» **Recorded information**
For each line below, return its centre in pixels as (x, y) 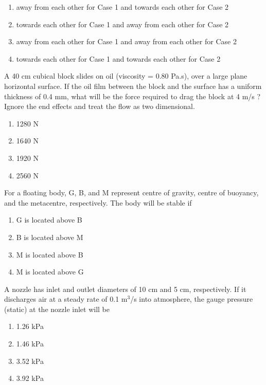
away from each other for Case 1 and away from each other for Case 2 (126, 41)
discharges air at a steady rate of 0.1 (62, 299)
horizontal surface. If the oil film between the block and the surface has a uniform (133, 86)
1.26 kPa (30, 326)
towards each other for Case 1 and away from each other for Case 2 (122, 24)
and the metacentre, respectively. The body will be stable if (98, 202)
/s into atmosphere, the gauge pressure (192, 299)
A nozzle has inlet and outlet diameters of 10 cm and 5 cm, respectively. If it (125, 289)

» **Task requirements**
Leave the images aside and return the records above exactly as written.

» **Response below**
For each line below, return its centre in pixels as (x, y) 
away from each other for Case 1 and away from each other for Case 2 (126, 41)
discharges air at a steady rate of 0.1 (62, 299)
horizontal surface. If the oil film between the block and the surface has a uniform (133, 86)
1.26 kPa (30, 326)
towards each other for Case 1 and away from each other for Case 2 (122, 24)
and the metacentre, respectively. The body will be stable if (98, 202)
/s into atmosphere, the gauge pressure (192, 299)
A nozzle has inlet and outlet diameters of 10 cm and 5 cm, respectively. If it (125, 289)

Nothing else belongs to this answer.